Please return, word for word, the line containing "the network or" and each line after it through the end of the data below, and nothing else.

_ _ _ _ _ _ _

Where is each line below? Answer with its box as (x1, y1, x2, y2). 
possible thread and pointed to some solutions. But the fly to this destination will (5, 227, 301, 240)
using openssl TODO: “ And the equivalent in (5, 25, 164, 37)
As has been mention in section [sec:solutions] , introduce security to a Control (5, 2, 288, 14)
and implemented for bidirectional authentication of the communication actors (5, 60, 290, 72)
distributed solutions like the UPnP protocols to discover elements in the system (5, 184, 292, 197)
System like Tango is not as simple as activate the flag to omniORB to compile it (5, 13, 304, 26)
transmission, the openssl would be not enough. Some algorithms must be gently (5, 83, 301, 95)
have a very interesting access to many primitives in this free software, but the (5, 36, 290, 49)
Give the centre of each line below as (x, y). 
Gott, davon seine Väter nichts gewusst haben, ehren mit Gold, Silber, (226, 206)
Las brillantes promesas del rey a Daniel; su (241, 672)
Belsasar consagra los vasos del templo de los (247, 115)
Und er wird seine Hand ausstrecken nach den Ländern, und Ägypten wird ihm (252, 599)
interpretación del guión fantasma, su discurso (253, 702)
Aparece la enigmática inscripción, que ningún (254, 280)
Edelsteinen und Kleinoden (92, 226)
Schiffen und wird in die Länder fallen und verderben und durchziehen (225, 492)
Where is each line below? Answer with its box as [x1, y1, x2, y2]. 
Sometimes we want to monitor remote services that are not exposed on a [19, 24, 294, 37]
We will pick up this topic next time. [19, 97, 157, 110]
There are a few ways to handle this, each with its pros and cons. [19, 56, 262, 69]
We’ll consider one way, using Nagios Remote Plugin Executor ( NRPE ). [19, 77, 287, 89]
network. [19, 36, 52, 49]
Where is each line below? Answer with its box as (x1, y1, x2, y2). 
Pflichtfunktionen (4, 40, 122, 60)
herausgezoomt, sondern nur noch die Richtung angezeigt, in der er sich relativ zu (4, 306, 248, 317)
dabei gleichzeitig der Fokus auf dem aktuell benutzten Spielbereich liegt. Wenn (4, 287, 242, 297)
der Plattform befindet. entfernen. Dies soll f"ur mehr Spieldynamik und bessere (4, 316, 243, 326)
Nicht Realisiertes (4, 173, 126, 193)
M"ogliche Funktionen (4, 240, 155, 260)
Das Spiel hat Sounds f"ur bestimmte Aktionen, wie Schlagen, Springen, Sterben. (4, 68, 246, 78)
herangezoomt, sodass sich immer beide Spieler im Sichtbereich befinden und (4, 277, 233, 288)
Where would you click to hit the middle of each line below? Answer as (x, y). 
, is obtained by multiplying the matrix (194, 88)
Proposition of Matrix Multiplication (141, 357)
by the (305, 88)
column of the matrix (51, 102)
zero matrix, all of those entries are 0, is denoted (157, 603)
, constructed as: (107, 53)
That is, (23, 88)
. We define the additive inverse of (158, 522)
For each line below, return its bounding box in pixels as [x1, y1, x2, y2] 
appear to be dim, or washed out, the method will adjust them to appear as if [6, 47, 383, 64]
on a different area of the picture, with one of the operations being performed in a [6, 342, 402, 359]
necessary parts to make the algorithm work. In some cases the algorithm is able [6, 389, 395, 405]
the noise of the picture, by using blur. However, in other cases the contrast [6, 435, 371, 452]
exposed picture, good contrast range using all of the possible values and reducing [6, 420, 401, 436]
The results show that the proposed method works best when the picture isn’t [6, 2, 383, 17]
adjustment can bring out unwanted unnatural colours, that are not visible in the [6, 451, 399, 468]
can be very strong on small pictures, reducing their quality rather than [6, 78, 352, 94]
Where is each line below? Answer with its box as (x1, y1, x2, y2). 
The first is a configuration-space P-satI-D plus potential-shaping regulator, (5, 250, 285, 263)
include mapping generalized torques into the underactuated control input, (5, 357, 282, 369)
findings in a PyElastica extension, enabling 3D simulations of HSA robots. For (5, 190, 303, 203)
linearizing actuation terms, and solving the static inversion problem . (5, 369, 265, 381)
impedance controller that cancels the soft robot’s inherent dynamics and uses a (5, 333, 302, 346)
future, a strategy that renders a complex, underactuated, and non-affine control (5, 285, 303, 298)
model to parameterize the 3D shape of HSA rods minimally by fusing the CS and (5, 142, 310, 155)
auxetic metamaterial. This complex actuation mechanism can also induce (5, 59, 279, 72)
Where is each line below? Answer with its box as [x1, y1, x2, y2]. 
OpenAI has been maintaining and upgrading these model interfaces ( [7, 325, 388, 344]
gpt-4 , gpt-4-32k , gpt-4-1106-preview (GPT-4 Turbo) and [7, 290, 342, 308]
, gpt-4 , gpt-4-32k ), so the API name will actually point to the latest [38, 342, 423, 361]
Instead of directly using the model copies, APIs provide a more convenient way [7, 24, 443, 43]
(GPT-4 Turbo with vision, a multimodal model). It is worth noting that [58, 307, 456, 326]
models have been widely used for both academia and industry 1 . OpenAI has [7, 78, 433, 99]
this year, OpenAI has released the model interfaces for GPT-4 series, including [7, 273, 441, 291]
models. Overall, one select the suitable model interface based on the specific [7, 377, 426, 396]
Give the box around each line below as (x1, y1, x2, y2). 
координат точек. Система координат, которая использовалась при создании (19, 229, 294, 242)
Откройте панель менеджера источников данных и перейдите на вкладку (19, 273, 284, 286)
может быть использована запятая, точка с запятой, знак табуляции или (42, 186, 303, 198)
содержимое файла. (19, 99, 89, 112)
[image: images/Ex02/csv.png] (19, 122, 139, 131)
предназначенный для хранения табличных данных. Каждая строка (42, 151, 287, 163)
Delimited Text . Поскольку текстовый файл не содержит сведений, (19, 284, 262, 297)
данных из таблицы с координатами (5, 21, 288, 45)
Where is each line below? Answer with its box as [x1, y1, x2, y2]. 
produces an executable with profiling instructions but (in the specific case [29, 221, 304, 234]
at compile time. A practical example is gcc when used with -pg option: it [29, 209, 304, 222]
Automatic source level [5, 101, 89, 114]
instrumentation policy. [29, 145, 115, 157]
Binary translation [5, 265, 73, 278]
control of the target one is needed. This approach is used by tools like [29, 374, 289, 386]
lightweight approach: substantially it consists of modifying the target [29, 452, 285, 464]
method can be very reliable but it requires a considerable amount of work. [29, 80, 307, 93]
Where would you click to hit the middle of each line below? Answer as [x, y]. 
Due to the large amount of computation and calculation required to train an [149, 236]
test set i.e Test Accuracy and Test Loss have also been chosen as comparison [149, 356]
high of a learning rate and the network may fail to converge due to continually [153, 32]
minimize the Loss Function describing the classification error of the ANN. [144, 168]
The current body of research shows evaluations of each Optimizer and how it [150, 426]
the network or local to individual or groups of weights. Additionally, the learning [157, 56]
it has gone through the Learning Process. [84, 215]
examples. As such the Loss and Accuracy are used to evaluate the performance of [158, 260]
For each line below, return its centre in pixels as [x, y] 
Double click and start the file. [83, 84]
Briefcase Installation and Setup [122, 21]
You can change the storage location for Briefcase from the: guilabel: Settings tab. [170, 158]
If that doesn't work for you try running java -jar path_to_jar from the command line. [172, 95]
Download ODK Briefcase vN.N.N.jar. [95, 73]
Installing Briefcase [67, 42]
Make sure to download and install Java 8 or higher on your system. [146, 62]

_ _ _ _ _ _ _

__YOUR RESPONSE__:
the network or local to individual or groups of weights. Additionally, the learning [157, 56]
it has gone through the Learning Process. [84, 215]
examples. As such the Loss and Accuracy are used to evaluate the performance of [158, 260]
For each line below, return its centre in pixels as [x, y] 
Double click and start the file. [83, 84]
Briefcase Installation and Setup [122, 21]
You can change the storage location for Briefcase from the: guilabel: Settings tab. [170, 158]
If that doesn't work for you try running java -jar path_to_jar from the command line. [172, 95]
Download ODK Briefcase vN.N.N.jar. [95, 73]
Installing Briefcase [67, 42]
Make sure to download and install Java 8 or higher on your system. [146, 62]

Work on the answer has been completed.